What you are asked to do: Each line from the one holding "Ilfracombe is £80 - £150." to the last line below must be written out exactly, with no other output.

Dataset records:
◇ ◇ ◇
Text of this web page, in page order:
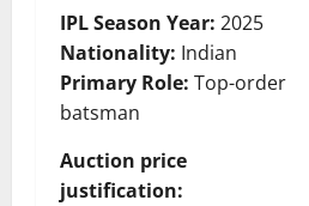
IPL Season Year: 2025
Nationality: Indian
Primary Role: Top-order
batsman
Auction price
justification:
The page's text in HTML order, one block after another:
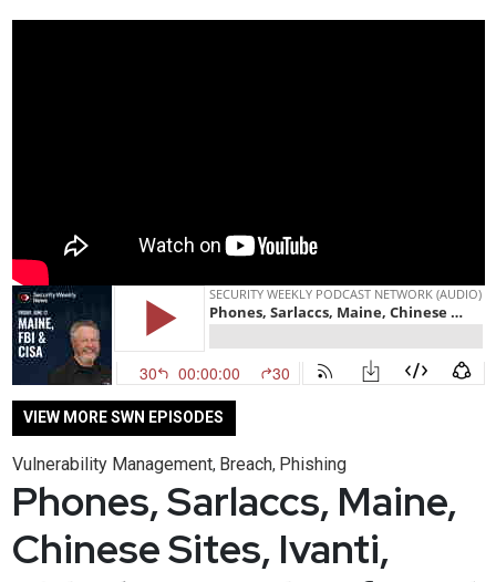
VIEW MORE SWN EPISODES
Vulnerability Management, Breach, Phishing
Phones, Sarlaccs, Maine,
Chinese Sites, Ivanti,
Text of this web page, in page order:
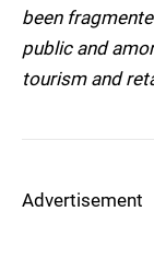
been
public and
tourism and
Advertisement
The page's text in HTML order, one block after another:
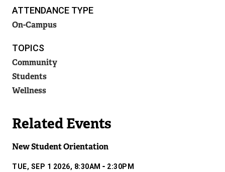
ATTENDANCE TYPE
On-Campus
TOPICS
Community
Students
Wellness
Related Events
New Student Orientation
TUE, SEP 1 2026, 8:30AM - 2:30PM
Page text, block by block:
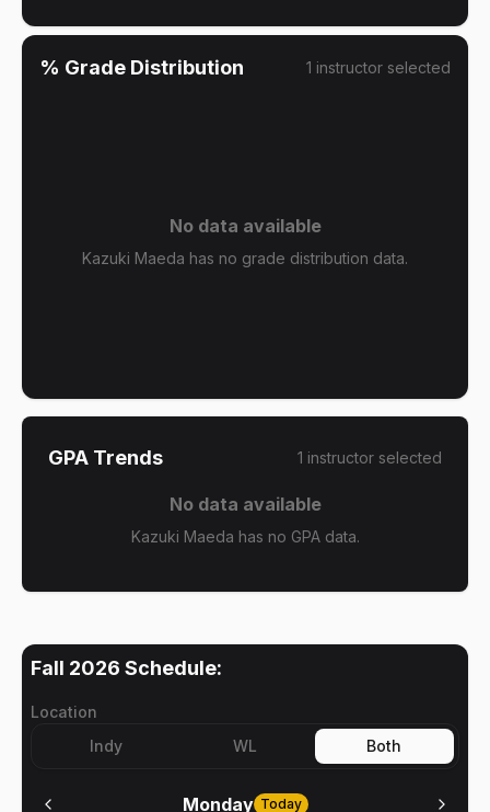
% Grade Distribution 1 instructor selected
No data available
Kazuki Maeda has no grade distribution data.
GPA Trends 1 instructor selected
No data available
Kazuki Maeda has no GPA data.
Fall 2026 Schedule:
Location
Indy
WL Both
Monday Today
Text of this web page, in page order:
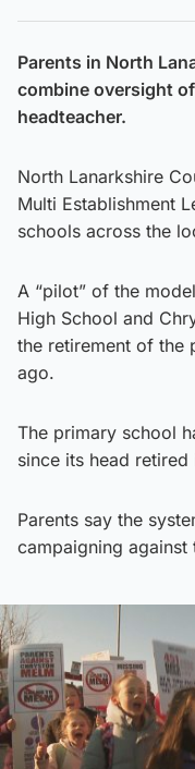
Parents in North
combine oversight
headteacher.
North Lanarkshire
Multi Establishment
schools across the
A “pilot” of the
High School and
the retirement of the
ago.
The primary school
since its head
Parents say the
campaigning against
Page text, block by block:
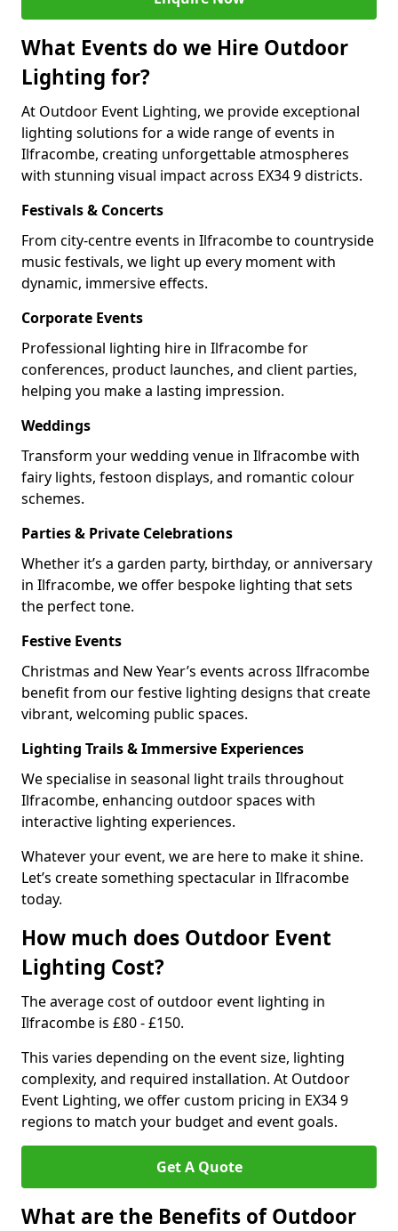
What Events do we Hire Outdoor
Lighting for?
At Outdoor Event Lighting, we provide exceptional
lighting solutions for a wide range of events in
Ilfracombe, creating unforgettable atmospheres
with stunning visual impact across EX34 9 districts.
Festivals & Concerts
From city-centre events in Ilfracombe to countryside
music festivals, we light up every moment with
dynamic, immersive effects.
Corporate Events
Professional lighting hire in Ilfracombe for
conferences, product launches, and client parties,
helping you make a lasting impression.
Weddings
Transform your wedding venue in Ilfracombe with
fairy lights, festoon displays, and romantic colour
schemes.
Parties & Private Celebrations
Whether it’s a garden party, birthday, or anniversary
in Ilfracombe, we offer bespoke lighting that sets
the perfect tone.
Festive Events
Christmas and New Year’s events across Ilfracombe
benefit from our festive lighting designs that create
vibrant, welcoming public spaces.
Lighting Trails & Immersive Experiences
We specialise in seasonal light trails throughout
Ilfracombe, enhancing outdoor spaces with
interactive lighting experiences.
Whatever your event, we are here to make it shine.
Let’s create something spectacular in Ilfracombe
today.
How much does Outdoor Event
Lighting Cost?
The average cost of outdoor event lighting in
Ilfracombe is £80 - £150.
This varies depending on the event size, lighting
complexity, and required installation. At Outdoor
Event Lighting, we offer custom pricing in EX34 9
regions to match your budget and event goals.
Get A Quote
What are the Benefits of Outdoor
◇ ◇ ◇
Response box:
Ilfracombe is £80 - £150.
This varies depending on the event size, lighting
complexity, and required installation. At Outdoor
Event Lighting, we offer custom pricing in EX34 9
regions to match your budget and event goals.
Get A Quote
What are the Benefits of Outdoor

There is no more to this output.